### BRIEF
The lines you return must be all those in the data that hold the string "Confort".

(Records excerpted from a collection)

※ ※ ※

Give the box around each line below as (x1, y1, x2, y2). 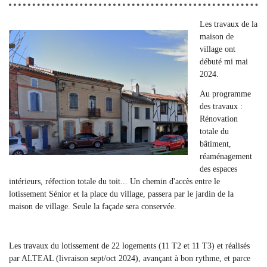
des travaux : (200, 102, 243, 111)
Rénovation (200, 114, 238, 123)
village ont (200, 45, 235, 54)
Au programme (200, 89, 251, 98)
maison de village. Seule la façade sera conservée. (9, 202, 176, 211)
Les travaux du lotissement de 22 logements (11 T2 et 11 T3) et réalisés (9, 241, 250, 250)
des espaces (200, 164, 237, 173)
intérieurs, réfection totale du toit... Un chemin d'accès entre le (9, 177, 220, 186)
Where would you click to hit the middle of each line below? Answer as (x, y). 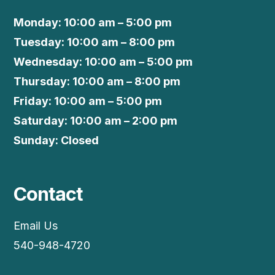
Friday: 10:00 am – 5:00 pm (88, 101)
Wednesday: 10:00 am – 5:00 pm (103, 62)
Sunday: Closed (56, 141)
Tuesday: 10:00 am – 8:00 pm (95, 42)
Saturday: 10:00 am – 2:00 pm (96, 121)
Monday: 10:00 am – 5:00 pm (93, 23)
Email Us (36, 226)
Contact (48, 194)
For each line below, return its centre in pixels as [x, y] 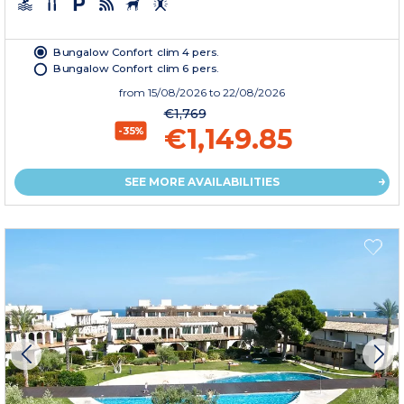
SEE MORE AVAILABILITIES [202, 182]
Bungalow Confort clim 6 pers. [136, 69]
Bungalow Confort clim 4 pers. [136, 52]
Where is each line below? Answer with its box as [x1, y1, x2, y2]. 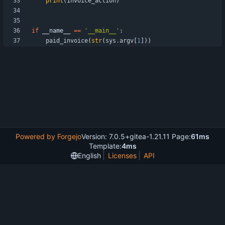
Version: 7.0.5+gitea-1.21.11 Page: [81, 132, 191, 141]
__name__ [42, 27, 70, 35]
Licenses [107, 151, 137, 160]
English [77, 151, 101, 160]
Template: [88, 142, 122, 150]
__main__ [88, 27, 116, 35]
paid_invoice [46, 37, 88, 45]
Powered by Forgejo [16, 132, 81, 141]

※ ※ ※

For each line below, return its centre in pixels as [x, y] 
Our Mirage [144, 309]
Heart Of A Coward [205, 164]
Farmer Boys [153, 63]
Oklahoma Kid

※ ※ ※

### RESPONSE TO THIS EXERCISE
Bungalow Confort clim 6 pers. [136, 69]
Bungalow Confort clim 4 pers. [136, 52]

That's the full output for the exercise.